- **INSTRUCTIONS FOR THE TASK**:
In the entries below, find each line with the string "géographes" and copy it.

Records excerpted from a collection
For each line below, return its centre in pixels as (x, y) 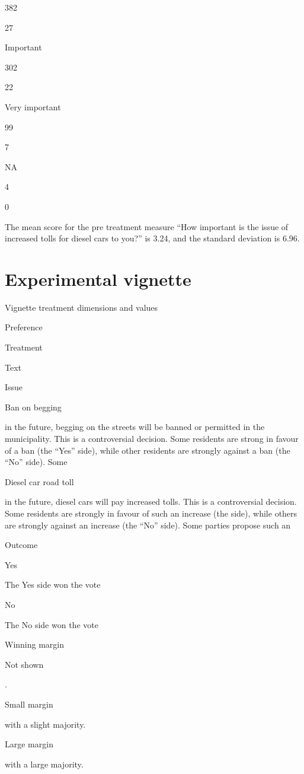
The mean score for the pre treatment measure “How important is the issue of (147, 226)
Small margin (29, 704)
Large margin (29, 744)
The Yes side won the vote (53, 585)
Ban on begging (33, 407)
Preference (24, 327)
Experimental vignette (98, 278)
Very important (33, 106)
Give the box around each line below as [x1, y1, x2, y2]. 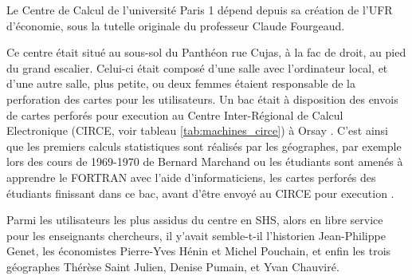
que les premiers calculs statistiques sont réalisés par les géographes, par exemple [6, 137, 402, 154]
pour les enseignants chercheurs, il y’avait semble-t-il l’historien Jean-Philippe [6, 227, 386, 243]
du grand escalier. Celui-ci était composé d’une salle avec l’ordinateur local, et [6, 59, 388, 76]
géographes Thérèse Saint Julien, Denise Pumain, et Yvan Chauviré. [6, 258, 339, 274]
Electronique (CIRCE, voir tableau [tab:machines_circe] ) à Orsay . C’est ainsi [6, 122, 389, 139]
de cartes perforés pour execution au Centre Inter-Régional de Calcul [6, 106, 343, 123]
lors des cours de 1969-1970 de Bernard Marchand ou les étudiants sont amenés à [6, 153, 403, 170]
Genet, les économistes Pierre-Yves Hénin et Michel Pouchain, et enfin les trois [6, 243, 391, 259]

- **THE ANSWER**:
que les premiers calculs statistiques sont réalisés par les géographes, par exemple [6, 137, 402, 154]
géographes Thérèse Saint Julien, Denise Pumain, et Yvan Chauviré. [6, 258, 339, 274]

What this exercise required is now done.